ABataev added inline comments.Nov 20 2020, 11:18 AM
llvm/test/Transforms/SLPVectorizer/X86/pr47623.ll
26 ↗(On Diff #306735)

True, but in some cases it can be optimized into gather + shuffle instead of wide gather, if there are undefs in mask.

ABataev updated this revision to Diff 307098.Nov 23 2020, 9:09 AM

Rebase + improve handling of masked gathers.

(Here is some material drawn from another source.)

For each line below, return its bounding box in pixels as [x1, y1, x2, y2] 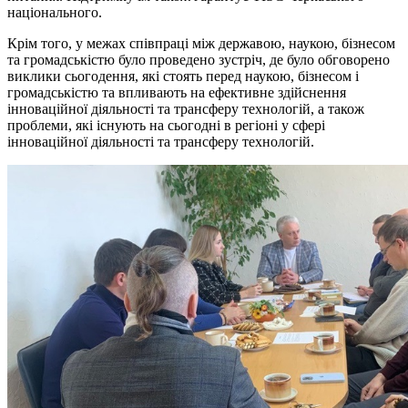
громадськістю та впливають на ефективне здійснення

llvm/lib/Transforms/Vectorize/SLPVectorizer.cpp
2555

Could it be actually no one Instruction in UseEntry or should it be assert?

2559

"Lane 0" seems outdated here, but not sure about better description.

2705

assert(NumberOfInstructions != 0 && "...") and if (NumberOfInstructions == 1)?

3460–3463

Comment typo: aggrgate.

4727–4728

emplace_back()

6159

typo: "indeces"

ABataev updated this revision to Diff 307204.Nov 23 2020, 2:45 PM

Fixed according to comments

ABataev updated this revision to Diff 307205.Nov 23 2020, 3:02 PM

Fixed function name.

Btw, I've observed significant compile-time regression with this patch: http://llvm-compile-time-tracker.com/compare.php?from=99d82412f822190a6caa3e3a5b9f87b71f56de47&to=81b636bae72c967f526bcd18de45a6f4a76daa41&stat=instructions (thanks to @nikic for awesome service). This could be justified in case of comparable performance improvements but have you done any benchmarking?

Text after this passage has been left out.